SceneCOT Logo

SceneCOT: Eliciting Chain-of-Thought Reasoning in 3D Scenes

1Beijing Institute for General Artificial Intelligence, 2Peking University, 3Tsinghua University

Abstract

Existing research on 3D Large Language Models (LLMs) still struggles to achieve efficient and explainable reasoning, primarily due to the under-exploration of the mechanism of human-like scene-object grounded reasoning. This paper bridges the gap by presenting a novel framework.

We first introduce a Chain-of-Thought reasoning method in 3D scenes (SceneCOT), decoupling a complex reasoning task into simpler and manageable problems, and building corresponding visual clues based on multimodal expert modules. To enable such a method, we build the first large-scale 3D scene Chain-of-Thought reasoning dataset SceneCOT-212K, including 212K high-quality data instances.
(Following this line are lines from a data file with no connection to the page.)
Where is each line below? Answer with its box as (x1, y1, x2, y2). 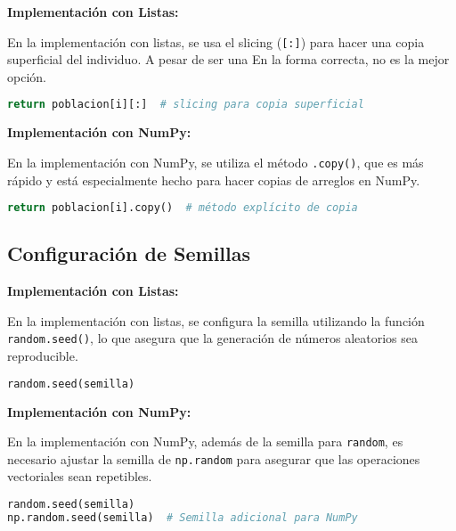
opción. (7, 67, 46, 86)
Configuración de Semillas (7, 240, 251, 267)
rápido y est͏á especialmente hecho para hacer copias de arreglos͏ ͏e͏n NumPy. (7, 170, 420, 189)
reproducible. (7, 347, 78, 365)
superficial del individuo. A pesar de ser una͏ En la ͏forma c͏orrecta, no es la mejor (7, 50, 450, 69)
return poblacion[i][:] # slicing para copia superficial (7, 98, 364, 111)
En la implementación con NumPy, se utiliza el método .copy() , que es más (7, 152, 424, 171)
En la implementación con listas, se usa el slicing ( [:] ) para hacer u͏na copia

Extensive experiments across various complex 3D scene reasoning benchmarks demonstrate that our new framework achieves state-of-the-art with clear interpretability. To our knowledge, this is the first attempt to successfully implement the COT technique for achieving human-like step-by-step reasoning for 3D scene understanding, where we show great potential in extending it to a wider range of 3D scene understanding scenarios.

Examples of Reasoning Chain

Reasoning chain visualization of SceneCOT. The reasoning chain mimics humans' recognition process: from high-level task recognition to low-level visual semantic understanding.

SceneCOT framework

Detailed overview of benchmarking tasks

SceneCOT framework. Our framework enables interpretable step-by-step reasoning in 3D scenes through a Chain-of-Thought (CoT) process.

Qualitative Results

Detailed overview of benchmarking tasks

We provide the illustration of the predicted reasoning chains with the ground-truth annotations. In the first examples, we clearly show the reasoning chains of SceneCOT, which are semanticly consistent with the ground-truth annotations even with some noise. The reasoning chains are interpretable and can be used to explain the final answers.